Leishmania infantum pyridoxal kinase evaluated in a recombinant protein and DNA vaccine to protects against visceral leishmaniasis

• Published in: Molecular immunology Vol. 124; pp. 161 - 171
• Main Authors: Oliveira-da-Silva, João A., Lage, Daniela P., Ramos, Fernanda F., Machado, Amanda S., Tavares, Grasiele S.V., Mendonça, Débora V.C., Pereira, Isabela A.G., Martins, Vívian T., Carvalho, Lívia M., Ludolf, Fernanda, Santos, Thaís T.O., Reis, Thiago A.R., Oliveira, Camila S., Bandeira, Raquel S., Silva, Alessandra M., Costa, Lourena E., Oliveira, Jamil S., Duarte, Mariana C., Menezes-Souza, Daniel, Roatt, Bruno M., Teixeira, Antônio L., Coelho, Eduardo A.F.
• Format: Journal Article
• Language: English
• Published: Elsevier Ltd 01.08.2020
• Subjects: Adjuvants; antibodies; antigens; bone marrow; DNA vaccine; humans; Immune response; immunogenicity; immunoglobulin G; interleukin-10; interleukin-12; interleukin-4; Leishmania infantum; liver; lymph; parasite load; plasmids; pyridoxal; Pyridoxal kinase; Recombinant proteins; recombinant vaccines; saponins; secretion; spleen; vaccination; Visceral leishmaniasis; DNA vaccine; Adjuvants; Immune response; Visceral leishmaniasis; Recombinant proteins; Pyridoxal kinase
• ISSN: 0161-5890; 1872-9142; 1872-9142
• DOI: 10.1016/j.molimm.2020.06.010

[Display omitted] •The pyridoxal kinase (PK) protein was evaluated against visceral leishmaniasis.•The protein was administered as a recombinant antigen or DNA vaccine.•Mice receiving both immunization schedules developed a Th1-type response.•Significant reductions in the organic parasitism were found in these animals.•The PK protein was immunogenic in PBMCs from treated patients and healthy subjects. Leishmania infantum pyridoxal kinase (PK) protein was characterized after an immunoproteomics screening performed with the sera from patients suffering visceral leishmaniasis (VL). Since it was recognized by sera of mammalian hosts infected by a viscerotropic Leishmania species, PK could emerge as a new vaccine candidate against disease, due to its antigenicity and immunogenicity. In this context, in the present study, the effects of the immunization using PK were evaluated when administered as a DNA plasmid (pDNAA3/PK) or recombinant protein (rPK) plus saponin.
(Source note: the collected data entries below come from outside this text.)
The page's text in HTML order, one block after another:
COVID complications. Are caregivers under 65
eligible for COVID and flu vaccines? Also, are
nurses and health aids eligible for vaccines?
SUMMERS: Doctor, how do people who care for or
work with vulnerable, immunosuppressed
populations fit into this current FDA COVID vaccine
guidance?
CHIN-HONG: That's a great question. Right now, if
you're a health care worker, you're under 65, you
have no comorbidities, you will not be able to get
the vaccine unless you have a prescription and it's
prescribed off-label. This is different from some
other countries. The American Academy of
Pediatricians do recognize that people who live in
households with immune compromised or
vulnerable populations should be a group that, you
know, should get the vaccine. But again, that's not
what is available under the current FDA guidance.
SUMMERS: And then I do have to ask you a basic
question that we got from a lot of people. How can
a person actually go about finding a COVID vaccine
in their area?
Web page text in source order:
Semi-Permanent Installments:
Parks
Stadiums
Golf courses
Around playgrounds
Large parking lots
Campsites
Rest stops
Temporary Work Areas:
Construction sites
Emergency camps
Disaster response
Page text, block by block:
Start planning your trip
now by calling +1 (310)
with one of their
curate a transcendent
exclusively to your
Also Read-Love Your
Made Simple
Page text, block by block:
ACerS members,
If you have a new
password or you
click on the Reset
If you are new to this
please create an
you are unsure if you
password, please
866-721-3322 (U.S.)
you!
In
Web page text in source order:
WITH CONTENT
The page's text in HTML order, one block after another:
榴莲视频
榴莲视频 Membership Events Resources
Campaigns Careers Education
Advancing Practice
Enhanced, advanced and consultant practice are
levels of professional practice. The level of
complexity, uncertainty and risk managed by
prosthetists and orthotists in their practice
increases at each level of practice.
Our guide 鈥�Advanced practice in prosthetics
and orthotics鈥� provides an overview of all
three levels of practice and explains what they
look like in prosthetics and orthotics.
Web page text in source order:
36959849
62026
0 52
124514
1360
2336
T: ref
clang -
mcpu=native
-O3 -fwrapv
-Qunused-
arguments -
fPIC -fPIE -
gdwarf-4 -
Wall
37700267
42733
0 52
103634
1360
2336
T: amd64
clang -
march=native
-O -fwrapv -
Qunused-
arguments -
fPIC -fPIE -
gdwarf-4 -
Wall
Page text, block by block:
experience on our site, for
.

The immune response elicited by both vaccination regimens reduced in significant levels the parasite load in spleen, liver, draining lymph nodes and bone marrow, being associated with the development of Th1-type immune response, which was characterized by high levels of IFN-γ, IL-12, GM-CSF, and specific IgG2a antibody, besides low production of IL-4, IL-10, and protein and parasite-specific IgG1 antibodies. CD8+ T cells were more important in the IFN-γ production in the pDNAA3/PK group, while CD4+ T cells contributed more significantly to production of this cytokine in the rPK/Saponin group. In addition, increased IFN-γ secretion, along with low levels of IL-10, were found when PBMCs from VL patients after treatment and healthy individuals were stimulated with the protein. In conclusion, when administered either as a DNA plasmid or recombinant protein plus adjuvant, PK can direct the immune response towards a Th1-type immune profile, protecting mice against L. infantum challenge; therefore, it can be seen as a promising immunogen against human VL.